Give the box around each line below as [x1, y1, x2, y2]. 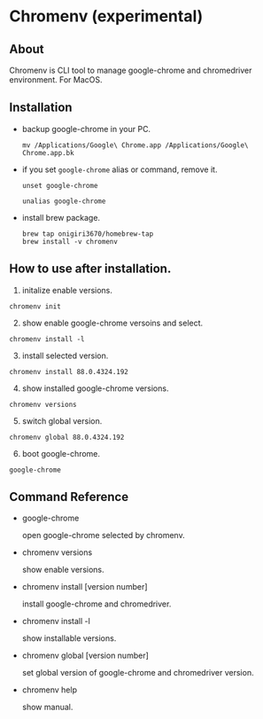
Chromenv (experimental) [9, 6, 204, 27]
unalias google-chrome [21, 197, 106, 206]
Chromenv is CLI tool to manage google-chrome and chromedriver [9, 65, 252, 75]
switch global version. [21, 415, 103, 426]
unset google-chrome [21, 181, 98, 190]
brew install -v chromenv [21, 237, 118, 246]
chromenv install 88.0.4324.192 [9, 367, 128, 376]
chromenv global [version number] [21, 650, 149, 661]
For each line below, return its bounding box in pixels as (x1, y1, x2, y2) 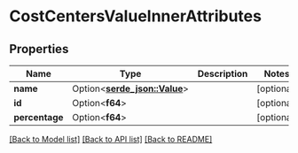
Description (197, 68, 248, 80)
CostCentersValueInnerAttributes (9, 6, 262, 27)
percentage (13, 111, 64, 123)
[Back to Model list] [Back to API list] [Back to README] (9, 134, 213, 144)
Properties (9, 42, 69, 57)
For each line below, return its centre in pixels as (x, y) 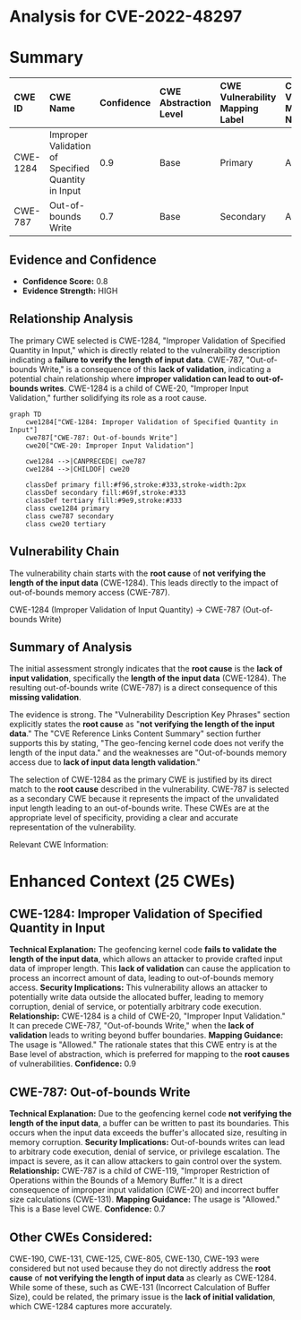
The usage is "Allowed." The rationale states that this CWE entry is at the (143, 1045)
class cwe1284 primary (68, 508)
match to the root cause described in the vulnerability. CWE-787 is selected (149, 789)
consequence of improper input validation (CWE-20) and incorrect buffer (144, 1190)
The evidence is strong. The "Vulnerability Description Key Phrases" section (150, 715)
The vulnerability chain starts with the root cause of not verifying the (138, 573)
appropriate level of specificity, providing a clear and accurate (124, 818)
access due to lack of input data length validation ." (105, 762)
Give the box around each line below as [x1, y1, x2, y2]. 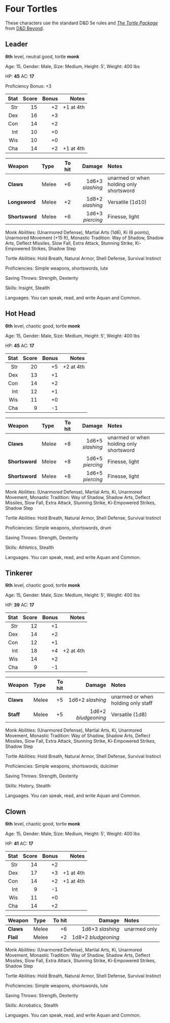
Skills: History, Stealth [5, 783, 51, 789]
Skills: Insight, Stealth [5, 285, 50, 291]
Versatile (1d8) [111, 711, 147, 718]
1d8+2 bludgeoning [71, 934, 120, 941]
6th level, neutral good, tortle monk [5, 53, 79, 59]
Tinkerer [5, 569, 33, 577]
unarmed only [124, 926, 158, 933]
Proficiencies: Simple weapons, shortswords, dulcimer [5, 763, 119, 769]
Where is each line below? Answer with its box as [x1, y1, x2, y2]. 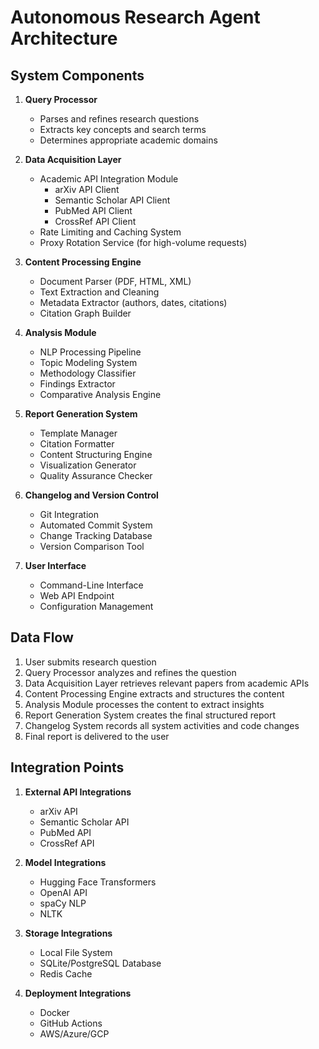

******

What this task involves – Skip the pictures and output all entries exactly.

Written solution –
Give the box around each line below as [x1, y1, x2, y2]. 
Chromenv (experimental) [9, 6, 204, 27]
unalias google-chrome [21, 197, 106, 206]
Chromenv is CLI tool to manage google-chrome and chromedriver [9, 65, 252, 75]
switch global version. [21, 415, 103, 426]
unset google-chrome [21, 181, 98, 190]
brew install -v chromenv [21, 237, 118, 246]
chromenv install 88.0.4324.192 [9, 367, 128, 376]
chromenv global [version number] [21, 650, 149, 661]
For each line below, return its bounding box in pixels as (x1, y1, x2, y2) 
Description (197, 68, 248, 80)
CostCentersValueInnerAttributes (9, 6, 262, 27)
percentage (13, 111, 64, 123)
[Back to Model list] [Back to API list] [Back to README] (9, 134, 213, 144)
Properties (9, 42, 69, 57)
For each line below, return its centre in pixels as (x, y) 
The usage is "Allowed." The rationale states that this CWE entry is at the (143, 1045)
class cwe1284 primary (68, 508)
match to the root cause described in the vulnerability. CWE-787 is selected (149, 789)
consequence of improper input validation (CWE-20) and incorrect buffer (144, 1190)
The evidence is strong. The "Vulnerability Description Key Phrases" section (150, 715)
The vulnerability chain starts with the root cause of not verifying the (138, 573)
appropriate level of specificity, providing a clear and accurate (124, 818)
access due to lack of input data length validation ." (105, 762)
Give the box around each line below as [x1, y1, x2, y2]. 
Skills: History, Stealth [5, 783, 51, 789]
Skills: Insight, Stealth [5, 285, 50, 291]
Versatile (1d8) [111, 711, 147, 718]
1d8+2 bludgeoning [71, 934, 120, 941]
6th level, neutral good, tortle monk [5, 53, 79, 59]
Tinkerer [5, 569, 33, 577]
unarmed only [124, 926, 158, 933]
Proficiencies: Simple weapons, shortswords, dulcimer [5, 763, 119, 769]
Where is each line below? Answer with its box as [x1, y1, x2, y2]. 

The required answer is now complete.